>>>
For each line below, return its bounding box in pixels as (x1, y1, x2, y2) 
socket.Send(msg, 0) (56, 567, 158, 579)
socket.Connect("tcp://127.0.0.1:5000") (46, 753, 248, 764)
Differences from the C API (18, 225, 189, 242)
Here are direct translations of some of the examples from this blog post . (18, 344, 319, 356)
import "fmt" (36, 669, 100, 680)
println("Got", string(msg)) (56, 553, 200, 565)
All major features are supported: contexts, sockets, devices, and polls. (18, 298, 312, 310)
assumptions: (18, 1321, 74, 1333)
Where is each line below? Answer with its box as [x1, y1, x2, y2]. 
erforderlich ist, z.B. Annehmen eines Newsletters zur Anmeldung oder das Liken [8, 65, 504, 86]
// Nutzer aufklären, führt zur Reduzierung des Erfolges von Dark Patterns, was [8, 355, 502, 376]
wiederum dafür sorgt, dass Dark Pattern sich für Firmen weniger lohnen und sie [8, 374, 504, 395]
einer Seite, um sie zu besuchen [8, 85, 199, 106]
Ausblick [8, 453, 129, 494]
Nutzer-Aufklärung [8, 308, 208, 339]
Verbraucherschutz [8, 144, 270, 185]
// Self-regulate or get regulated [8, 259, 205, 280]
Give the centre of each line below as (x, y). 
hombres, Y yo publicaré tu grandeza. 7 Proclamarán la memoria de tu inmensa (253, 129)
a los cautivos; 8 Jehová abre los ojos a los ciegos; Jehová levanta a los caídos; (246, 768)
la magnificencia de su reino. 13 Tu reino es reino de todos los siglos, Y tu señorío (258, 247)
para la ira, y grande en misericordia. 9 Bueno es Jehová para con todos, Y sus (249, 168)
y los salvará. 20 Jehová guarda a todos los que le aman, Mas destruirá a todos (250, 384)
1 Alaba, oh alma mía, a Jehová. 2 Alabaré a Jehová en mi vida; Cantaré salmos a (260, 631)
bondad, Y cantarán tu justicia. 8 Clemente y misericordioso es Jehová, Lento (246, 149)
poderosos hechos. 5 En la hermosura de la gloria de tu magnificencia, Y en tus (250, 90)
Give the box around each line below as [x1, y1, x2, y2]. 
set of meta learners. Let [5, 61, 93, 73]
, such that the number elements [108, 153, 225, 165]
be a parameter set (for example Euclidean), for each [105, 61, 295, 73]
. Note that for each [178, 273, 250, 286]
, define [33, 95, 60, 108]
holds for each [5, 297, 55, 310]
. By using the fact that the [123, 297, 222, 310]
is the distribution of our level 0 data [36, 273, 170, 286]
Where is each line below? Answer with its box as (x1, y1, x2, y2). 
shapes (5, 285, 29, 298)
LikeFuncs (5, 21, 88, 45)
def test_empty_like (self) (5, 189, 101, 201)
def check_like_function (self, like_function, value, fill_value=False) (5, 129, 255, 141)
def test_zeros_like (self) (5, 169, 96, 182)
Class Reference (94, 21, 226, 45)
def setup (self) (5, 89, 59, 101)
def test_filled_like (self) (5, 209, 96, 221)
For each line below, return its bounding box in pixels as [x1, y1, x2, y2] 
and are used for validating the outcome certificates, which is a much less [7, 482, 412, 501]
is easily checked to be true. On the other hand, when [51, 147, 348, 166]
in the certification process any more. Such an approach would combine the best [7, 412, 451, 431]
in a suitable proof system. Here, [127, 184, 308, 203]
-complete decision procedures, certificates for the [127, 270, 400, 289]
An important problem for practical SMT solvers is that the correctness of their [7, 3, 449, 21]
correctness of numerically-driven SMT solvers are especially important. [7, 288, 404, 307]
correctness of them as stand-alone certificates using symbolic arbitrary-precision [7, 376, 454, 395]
<<<
*EXERCISE BRIEF*
Pick out and copy the lines of the entries that hold the string "certificates".

*RESPONSE TO THIS TASK*
and are used for validating the outcome certificates, which is a much less [7, 482, 412, 501]
-complete decision procedures, certificates for the [127, 270, 400, 289]
correctness of them as stand-alone certificates using symbolic arbitrary-precision [7, 376, 454, 395]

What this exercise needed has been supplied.